# Gummy Bears



## jrice12 (Dec 12, 2011)

Finally got a shot done - but my assistant kept trying to help, knocking them down after I set them up....


----------



## cgipson1 (Dec 12, 2011)

hahaha.. great subject!  Funny.. I was wandering through Target yesterday, looking at some of the kids toys (hex bugs).. thinking they would be fun to shoot. May have to do that....

I do like your little Gummi Bears though!  

Cool cat, too!


----------



## Robin Usagani (Dec 12, 2011)

It looks like your cat didnt see the glass door one too many times.


----------



## jrice12 (Dec 12, 2011)

Schwettylens said:


> It looks like your cat didnt see the glass door one too many times.

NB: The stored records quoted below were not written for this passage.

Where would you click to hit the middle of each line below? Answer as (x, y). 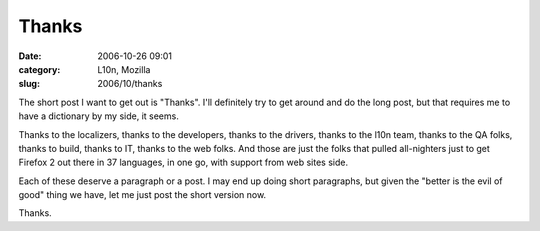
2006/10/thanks (130, 84)
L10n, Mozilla (124, 69)
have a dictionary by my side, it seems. (98, 116)
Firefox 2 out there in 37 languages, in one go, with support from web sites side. (183, 162)
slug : (29, 84)
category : (39, 69)
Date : (30, 56)
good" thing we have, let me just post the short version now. (142, 195)
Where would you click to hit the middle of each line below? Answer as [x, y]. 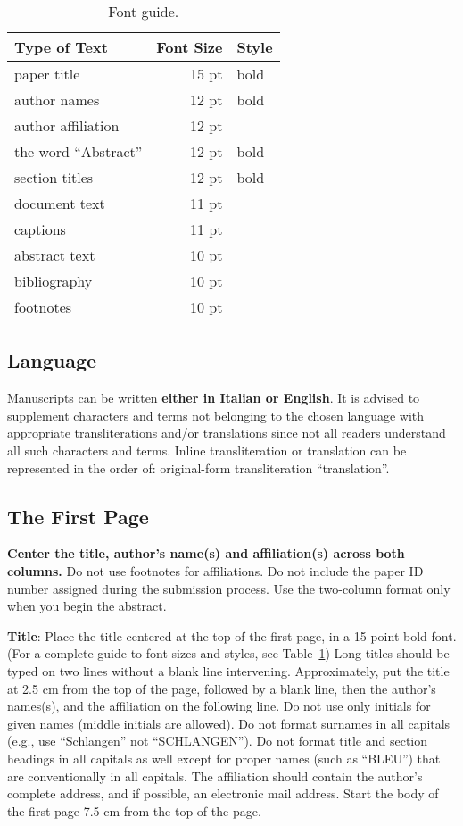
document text [60, 203]
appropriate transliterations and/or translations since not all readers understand [227, 433]
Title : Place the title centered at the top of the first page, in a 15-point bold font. [232, 635]
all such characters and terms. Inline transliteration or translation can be [207, 450]
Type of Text [61, 47]
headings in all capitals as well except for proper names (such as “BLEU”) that [224, 758]
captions [40, 229]
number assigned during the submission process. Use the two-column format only [229, 588]
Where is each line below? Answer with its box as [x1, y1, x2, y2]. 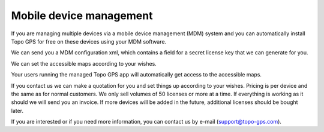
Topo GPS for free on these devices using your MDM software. [11, 38, 167, 45]
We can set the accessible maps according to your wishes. [11, 60, 157, 67]
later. [11, 107, 24, 114]
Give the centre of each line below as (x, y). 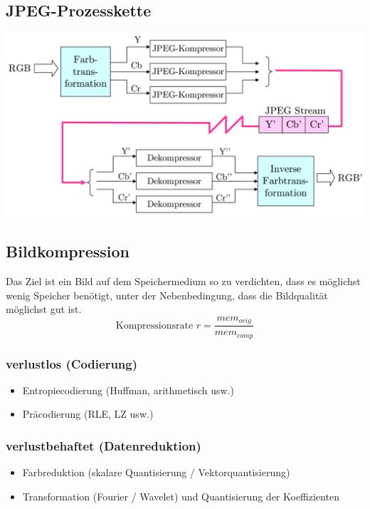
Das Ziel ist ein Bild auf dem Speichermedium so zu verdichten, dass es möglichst (183, 281)
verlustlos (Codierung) (72, 363)
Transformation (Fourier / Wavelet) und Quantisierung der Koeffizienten (181, 496)
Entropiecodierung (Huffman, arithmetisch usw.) (128, 390)
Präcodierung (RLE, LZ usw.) (88, 414)
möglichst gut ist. (44, 309)
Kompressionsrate (154, 325)
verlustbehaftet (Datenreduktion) (104, 445)
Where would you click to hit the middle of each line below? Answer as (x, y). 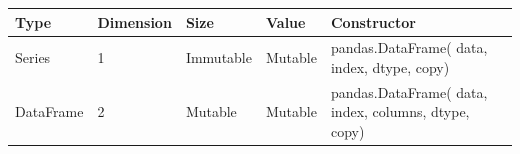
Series (33, 57)
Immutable (218, 57)
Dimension (134, 21)
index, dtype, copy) (390, 66)
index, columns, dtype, (400, 111)
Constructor (373, 21)
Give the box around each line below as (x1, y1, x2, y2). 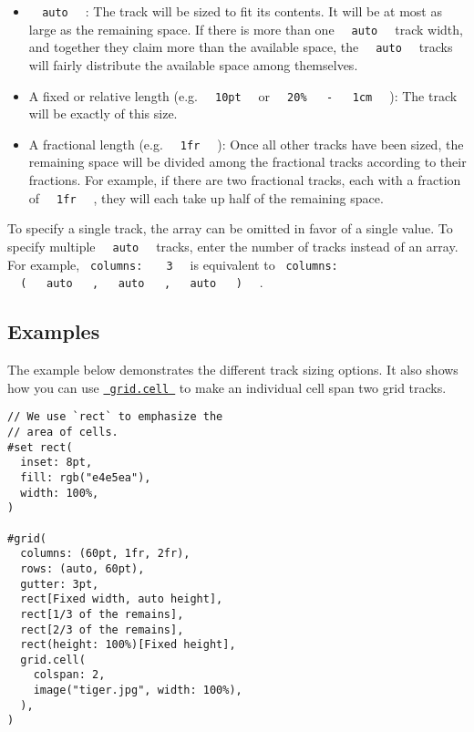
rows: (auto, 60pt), (20, 562, 145, 575)
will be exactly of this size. (28, 104, 178, 123)
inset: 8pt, (20, 456, 93, 469)
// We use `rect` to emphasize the (7, 410, 223, 424)
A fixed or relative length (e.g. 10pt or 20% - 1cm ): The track (28, 86, 458, 105)
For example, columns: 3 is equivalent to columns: (7, 254, 338, 273)
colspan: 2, (33, 668, 106, 682)
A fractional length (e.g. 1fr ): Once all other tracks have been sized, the (28, 134, 464, 153)

Exotic Shorthairs actually come that way, but you have to keep this one out of the head shop.... You never know what he'll come home with!


----------



## onerugrat (Dec 15, 2011)

Yummy, great pic!    has anyone tried gummy bears soaked in vodka? I hear its the new craze and they go down really easy, a little too easy.


----------



## MissCream (Dec 15, 2011)

onerugrat said:
			
		

> Yummy, great pic!    has anyone tried gummy bears soaked in vodka? I hear its the new craze and they go down really easy, a little too easy.



Yes I have and they are fantastic!!!


----------